During the second larval instar stage (between 24 h and 48 h ALH), an alteration in proliferation competence appears to occur in the lNb, and production of uniglomerular lPNs is initiated along with the ongoing and continuing production of LNs in this lineage. It is noteworthy that in the adult brain, cell bodies of the early born LNs were markedly larger in size than those of the lPNs (compare cells marked with pink and yellow asterisks in Figure 3B). Previous reports have demonstrated that in several Nb lineages, the early born neurons are significantly larger in size than their later born siblings, and it will now be important to determine if the temporal series of transcription factors regulates this and other key events in LN and lPN development in the lNb lineage .

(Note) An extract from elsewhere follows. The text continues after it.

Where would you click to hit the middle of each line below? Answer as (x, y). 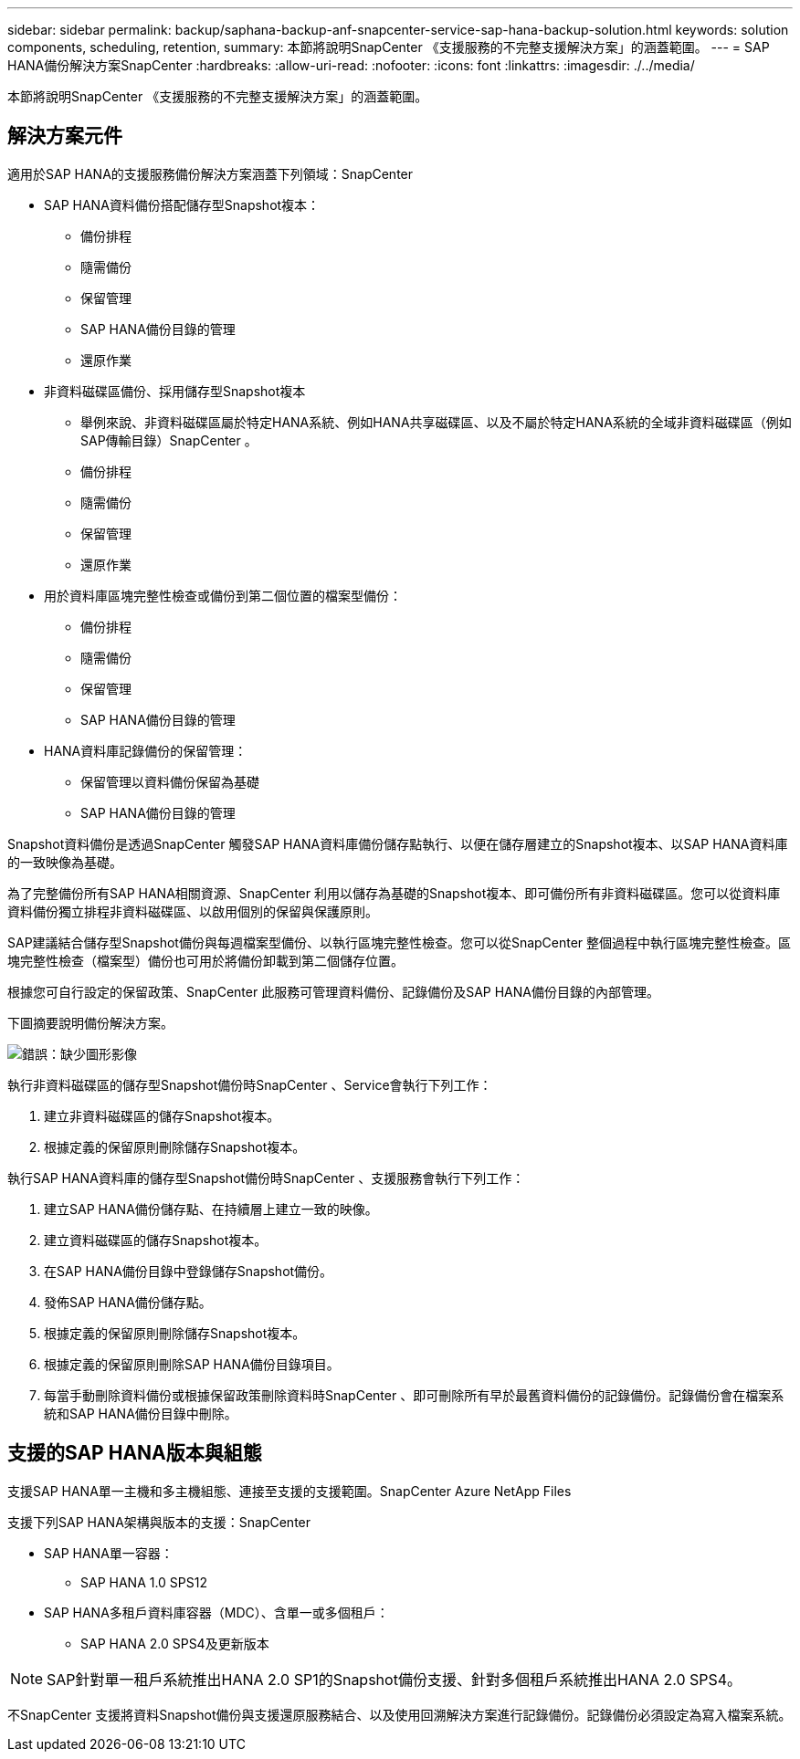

Morphological diversity of LNs
LNs are important elements in the olfactory system; they interconnect glomeruli in the antennal lobe and have specific roles in modifying the information flow between ORNs and PNs [22–24, 45]. An appreciation of their morphological complexity and diversity can be attained by using GAL4 lines to selectively label these neurons either as populations or, in combination with MARCM techniques, as single-cell and double-cell clones. When large populations of LNs are targeted, these labelling techniques show that ensembles of LNs establish dense dendritic arborisations throughout the antennal lobes.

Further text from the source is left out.